### TASK OBJECTIVE
Pick each line containing the word "from" out of the data below.

Stored data:
• • • • • • •

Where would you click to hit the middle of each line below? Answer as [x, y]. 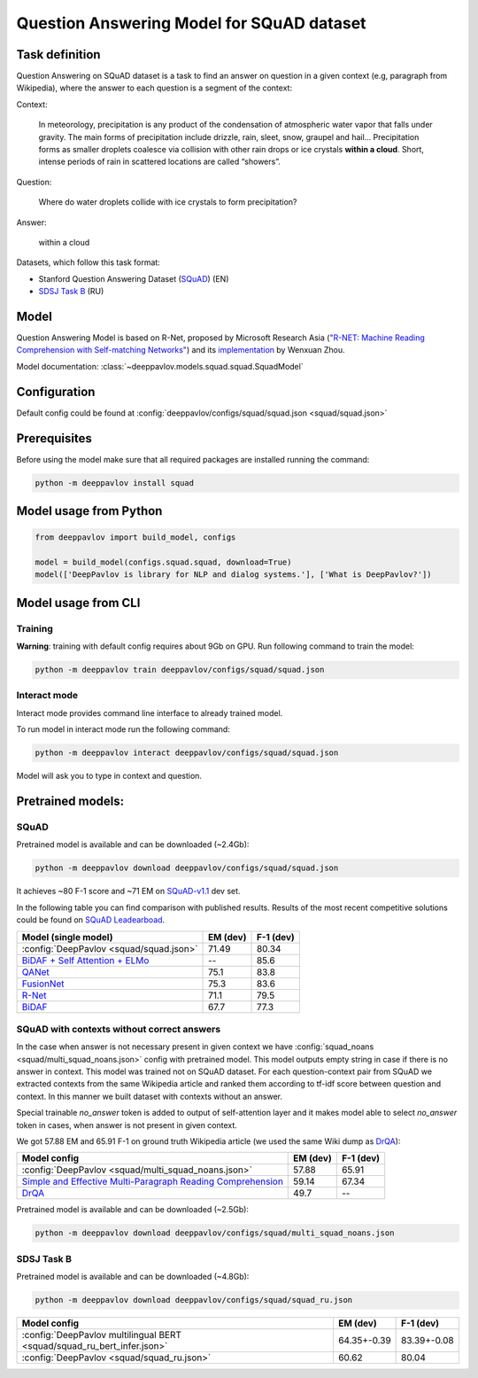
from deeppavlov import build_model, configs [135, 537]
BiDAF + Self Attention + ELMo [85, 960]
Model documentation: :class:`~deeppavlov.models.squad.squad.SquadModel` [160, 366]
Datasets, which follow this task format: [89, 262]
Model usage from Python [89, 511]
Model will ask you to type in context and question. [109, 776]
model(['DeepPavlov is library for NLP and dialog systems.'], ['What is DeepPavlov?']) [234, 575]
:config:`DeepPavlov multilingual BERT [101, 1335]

• • • • • • •

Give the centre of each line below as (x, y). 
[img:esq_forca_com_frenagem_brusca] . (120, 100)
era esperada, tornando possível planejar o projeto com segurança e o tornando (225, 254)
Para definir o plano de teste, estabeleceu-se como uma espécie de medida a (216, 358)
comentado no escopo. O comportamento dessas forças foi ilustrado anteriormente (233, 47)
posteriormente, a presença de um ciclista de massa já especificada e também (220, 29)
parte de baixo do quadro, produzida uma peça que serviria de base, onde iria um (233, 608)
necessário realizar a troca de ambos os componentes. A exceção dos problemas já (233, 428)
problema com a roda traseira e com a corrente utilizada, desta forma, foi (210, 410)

• • • • • • •

### EXPECTED ANSWER
from deeppavlov import build_model, configs [135, 537]
Model usage from Python [89, 511]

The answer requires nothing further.